What you need to do — Pick each line containing the word "salah" out of the data below.

Data for this exercise —
►

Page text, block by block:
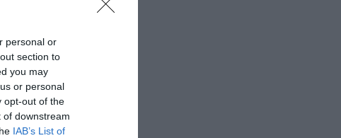
personal or
section to
you may
or personal
opt-out of the
of downstream
IAB’s List of
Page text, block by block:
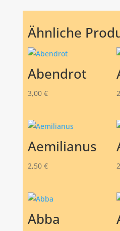
Ähnliche
Abendrot
3,00 €
Aemilianus
2,50 €
Abba
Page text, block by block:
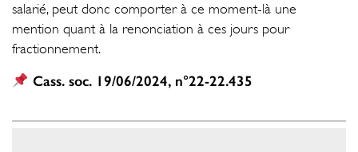
salarié, peut donc comporter à ce moment-là une
mention quant à la renonciation à ces jours pour
fractionnement.
Cass. soc. 19/06/2024, n°22-22.435
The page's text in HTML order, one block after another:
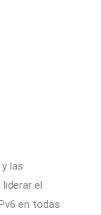
las
el
en todas
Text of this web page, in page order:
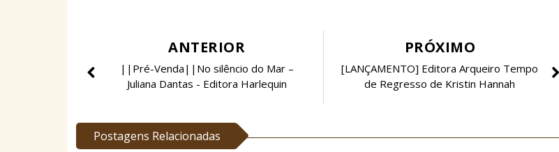
PRÓXIMO
[LANÇAMENTO] Editora Arqueiro Tempo
de Regresso de Kristin Hannah
ANTERIOR
||Pré-Venda||No silêncio do Mar –
Juliana Dantas - Editora Harlequin
Postagens Relacionadas
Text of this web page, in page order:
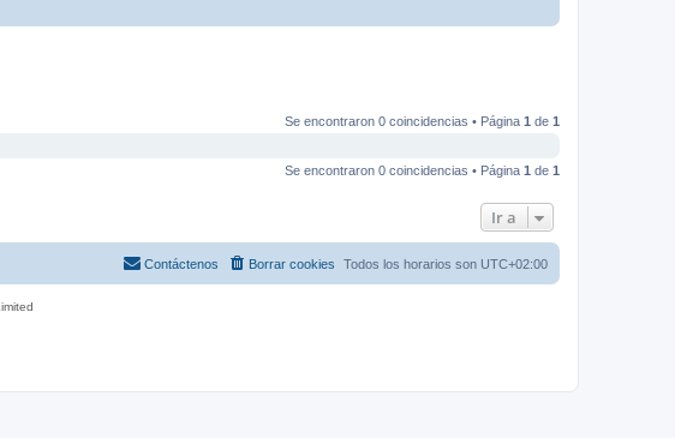
Se encontraron 0 coincidencias • Página 1 de 1
Se encontraron 0 coincidencias • Página 1 de 1
Ir a
Todos los horarios son UTC+02:00
Borrar cookies
Contáctenos
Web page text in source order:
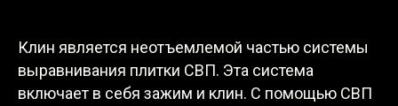
Клин является неотъемлемой частью системы
выравнивания плитки СВП. Эта система
включает в себя зажим и клин. С помощью СВП
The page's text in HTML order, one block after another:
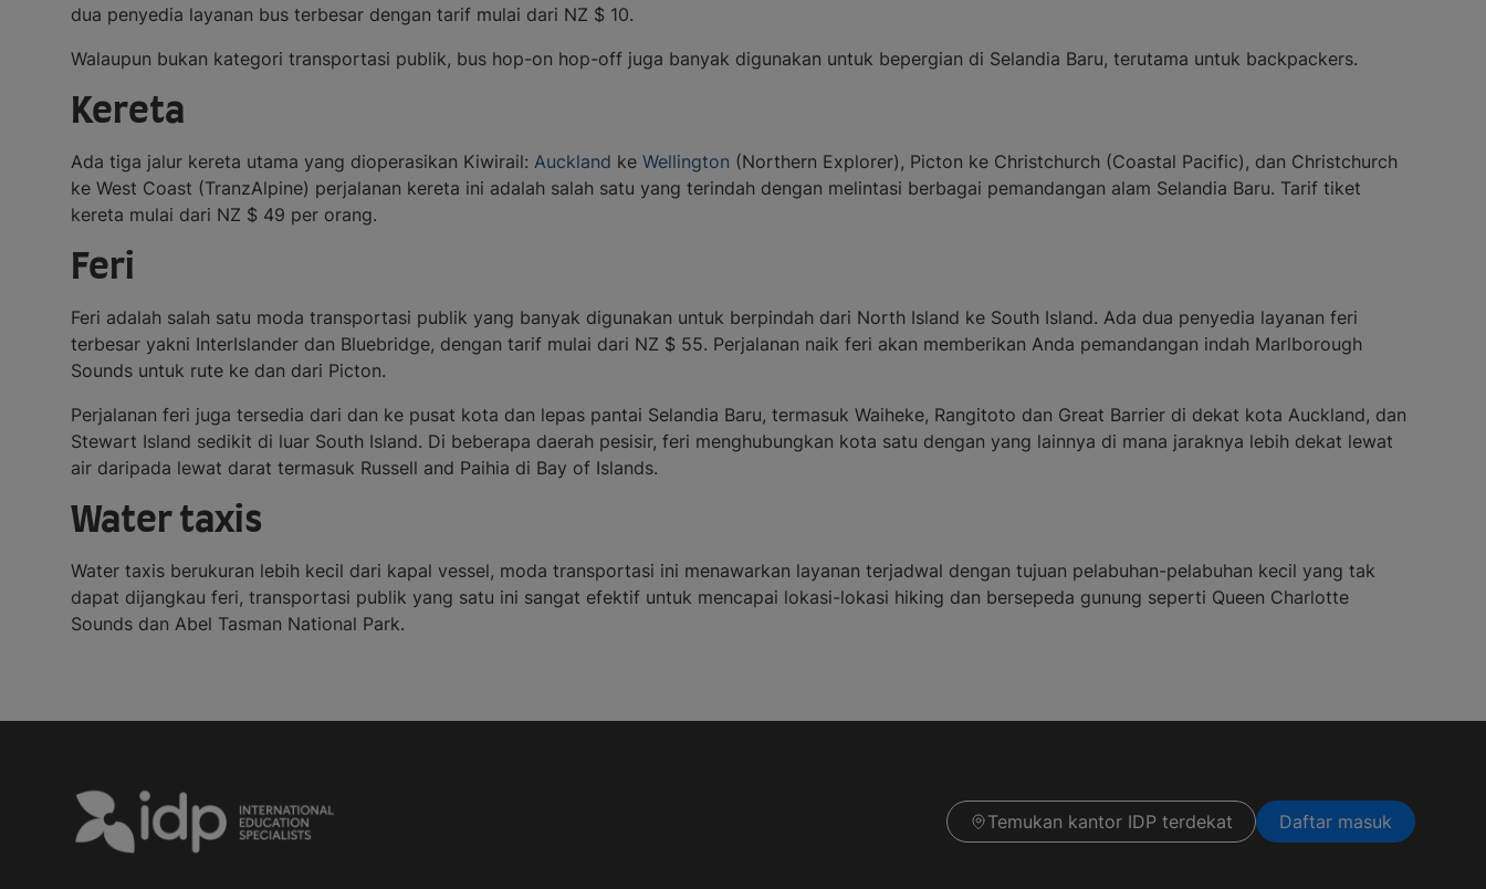
dua penyedia layanan bus terbesar dengan tarif mulai dari NZ $ 10.
Walaupun bukan kategori transportasi publik, bus hop-on hop-off juga banyak digunakan untuk bepergian di Selandia Baru, terutama untuk backpackers.
Kereta
Ada tiga jalur kereta utama yang dioperasikan Kiwirail: Auckland ke Wellington (Northern Explorer), Picton ke Christchurch (Coastal Pacific), dan Christchurch
ke West Coast (TranzAlpine) perjalanan kereta ini adalah salah satu yang terindah dengan melintasi berbagai pemandangan alam Selandia Baru. Tarif tiket
kereta mulai dari NZ $ 49 per orang.
Feri
Feri adalah salah satu moda transportasi publik yang banyak digunakan untuk berpindah dari North Island ke South Island. Ada dua penyedia layanan feri
terbesar yakni InterIslander dan Bluebridge, dengan tarif mulai dari NZ $ 55. Perjalanan naik feri akan memberikan Anda pemandangan indah Marlborough
Sounds untuk rute ke dan dari Picton.
Perjalanan feri juga tersedia dari dan ke pusat kota dan lepas pantai Selandia Baru, termasuk Waiheke, Rangitoto dan Great Barrier di dekat kota Auckland, dan
Stewart Island sedikit di luar South Island. Di beberapa daerah pesisir, feri menghubungkan kota satu dengan yang lainnya di mana jaraknya lebih dekat lewat
air daripada lewat darat termasuk Russell and Paihia di Bay of Islands.
Water taxis
Water taxis berukuran lebih kecil dari kapal vessel, moda transportasi ini menawarkan layanan terjadwal dengan tujuan pelabuhan-pelabuhan kecil yang tak
dapat dijangkau feri, transportasi publik yang satu ini sangat efektif untuk mencapai lokasi-lokasi hiking dan bersepeda gunung seperti Queen Charlotte
Sounds dan Abel Tasman National Park.
Temukan kantor IDP terdekat Daftar masuk

◄

Solved problem —
ke West Coast (TranzAlpine) perjalanan kereta ini adalah salah satu yang terindah dengan melintasi berbagai pemandangan alam Selandia Baru. Tarif tiket
Feri adalah salah satu moda transportasi publik yang banyak digunakan untuk berpindah dari North Island ke South Island. Ada dua penyedia layanan feri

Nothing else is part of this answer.